If the table can go offline for a while, and if the table can be built from another source, then one consideration that comes to mine is to use a transformation job, either via AWS EMR or AWS Glue Job, to scan the table, and update it accordingly. Although this option is straightfoward, it is or can be costly, as you will need to consider the cost of reading the table and updating each record. This is because running a transformation for a long period of time with large RCU and WCU can incur cost quickly.

Here is an alternative: you can delete the table, and build it again from the source. This is a less constly approach if you consider that DynamoDB does not incur cost on deleting, and there is no transformation job involved. The cost here is only the WCU done on the table when rebuilding it. Of course, if rebuilding the table is itself a constly operation, then deleting the table might be a terrible option.

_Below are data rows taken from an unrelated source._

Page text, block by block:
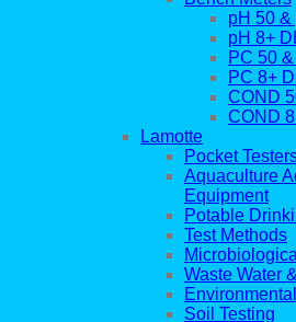
pH 50 &
pH 8+
PC 50
PC 8+
COND
COND
Lamotte
Pocket
Aquaculture
Equipment
Potable
Test Methods
Waste Water
Soil Testing
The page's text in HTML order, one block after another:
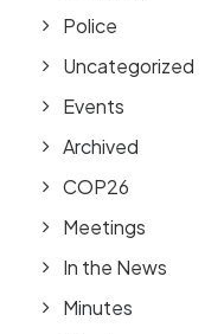
Police
Uncategorized
Events
Archived
COP26
Meetings
In the News
Minutes
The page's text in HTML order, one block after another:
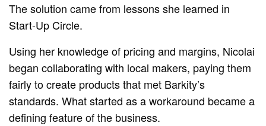
The solution came from lessons she learned in
Start-Up Circle.
Using her knowledge of pricing and margins, Nicolai
began collaborating with local makers, paying them
fairly to create products that met Barkity’s
standards. What started as a workaround became a
defining feature of the business.
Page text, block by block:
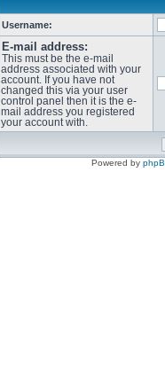
Username:
E-mail address:
This must be the e-mail
address associated with your
account. If you have not
changed this via your user
control panel then it is the e-
mail address you registered
your account with.
Powered by
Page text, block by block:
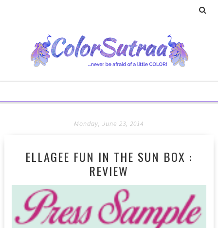
Monday, June 23, 2014
ELLAGEE FUN IN THE SUN BOX :
REVIEW
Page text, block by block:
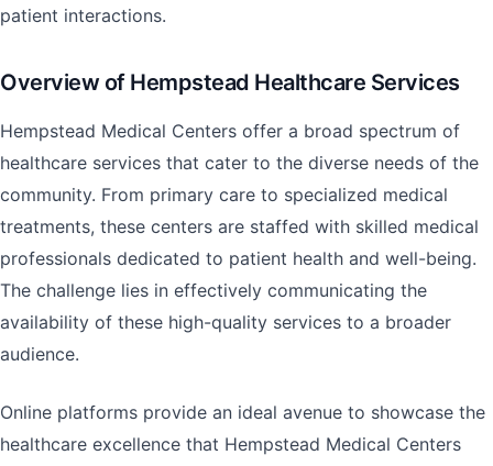
patient interactions.
Overview of Hempstead Healthcare Services
Hempstead Medical Centers offer a broad spectrum of
healthcare services that cater to the diverse needs of the
community. From primary care to specialized medical
treatments, these centers are staffed with skilled medical
professionals dedicated to patient health and well-being.
The challenge lies in effectively communicating the
availability of these high-quality services to a broader
audience.
Online platforms provide an ideal avenue to showcase the
healthcare excellence that Hempstead Medical Centers
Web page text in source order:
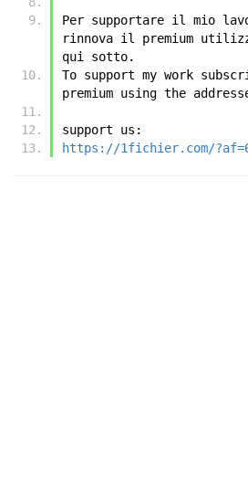
Per supportare il mio
rinnova il premium
qui sotto.
To support my work
premium using the
support us:
https://1fichier.com/
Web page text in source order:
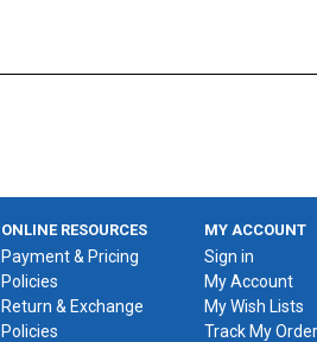
ONLINE RESOURCES
Payment & Pricing
Policies
Return & Exchange
Policies
MY ACCOUNT
Sign in
My Account
My Wish Lists
Track My Order
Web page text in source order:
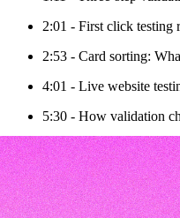
2:01 - First click testing
2:53 - Card sorting:
4:01 - Live website
5:30 - How validation
6:23 - Wrap-up and next
Transcript
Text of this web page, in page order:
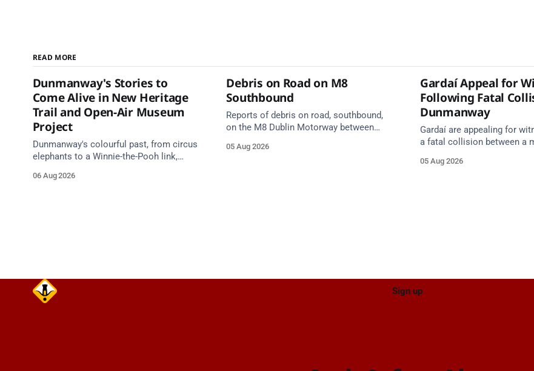
READ MORE
Dunmanway's Stories to
Come Alive in New Heritage
Trail and Open-Air Museum
Project
Dunmanway's colourful past, from circus
elephants to a Winnie-the-Pooh link,
Council heritage trail.
06 Aug 2026
Debris on Road on M8
Southbound
Reports of debris on road, southbound,
on the M8 Dublin Motorway between
Junction 11 Cahir (South) (3 kilometres
05 Aug 2026
Gardaí Appeal for
Following Fatal
Dunmanway
Gardaí are appealing for
a fatal collision between a
Dunmanway, this afternoon.
05 Aug 2026
Sign up
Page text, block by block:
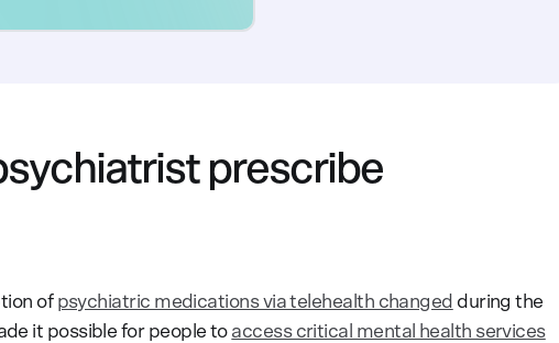
prescribe
of psychiatric medications via telehealth changed during the
it possible for people to access critical mental health services
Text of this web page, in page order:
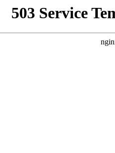
503 Service
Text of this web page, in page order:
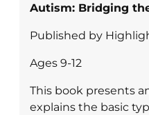
Autism: Bridging
Published by
Ages 9-12
This book presents
explains the basic
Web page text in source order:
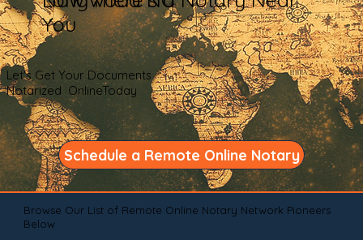
You
Let's Get Your Documents
Notarized OnlineToday
Schedule a Remote Online Notary
Browse Our List of Remote Online Notary Network Pioneers
Below
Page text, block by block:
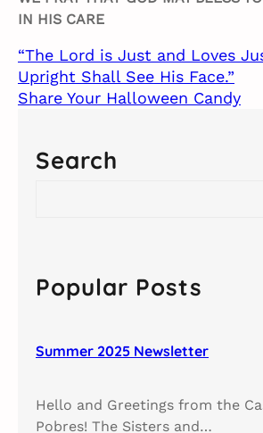
IN HIS CARE
“The Lord is Just and Loves
Upright Shall See His Face.”
Share Your Halloween Candy
Search
c
hPopular Posts
Summer 2025 Newsletter
Hello and Greetings from the
Pobres! The Sisters and…
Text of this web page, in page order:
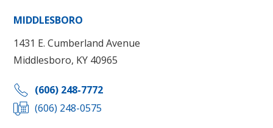
MIDDLESBORO
1431 E. Cumberland Avenue
Middlesboro, KY 40965
(606) 248-7772
(606) 248-0575
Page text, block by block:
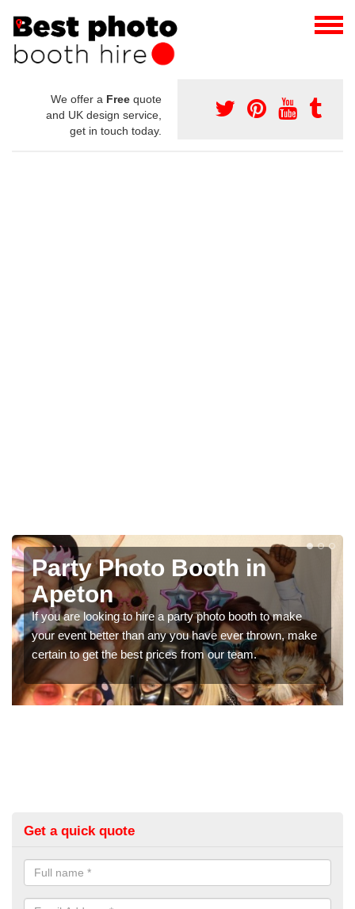
We offer a Free quote
and UK design service,
get in touch today.
make
make
Photo Booth Hire for
Parties in Apeton
We can offer the very best prices for premium
booth hire for parties. If you would like a quote,
in our contact box now!
Get a quick quote
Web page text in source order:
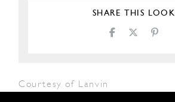
SHARE THIS LOOK
Courtesy of Lanvin
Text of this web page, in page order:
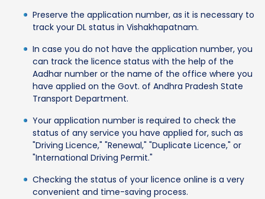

With this option, however, you want to ensure that if you are using an infrastructure-as-code method of deployments, that his will be be affected by the delete-and-build operation. After testing delete-and-build operation in your non-prod environment, test your infrastructure-as-code solution against the environment to ensure that the table is detected correctly.

In my case, I use CDK to manage my infrastructure, and I noticed that rebuilding the table does not cause CDK runs to fail. On the other hand, the CDK does not update the table to ensure that the table matches the specifications mentioned in the CDK. This is likely because CDK only deploys changes if it detects changes in made in the CDK. To work around this, I had to recreate the table to match the CDK configuration exactly.

As with everything, test the changes before making the changes in production.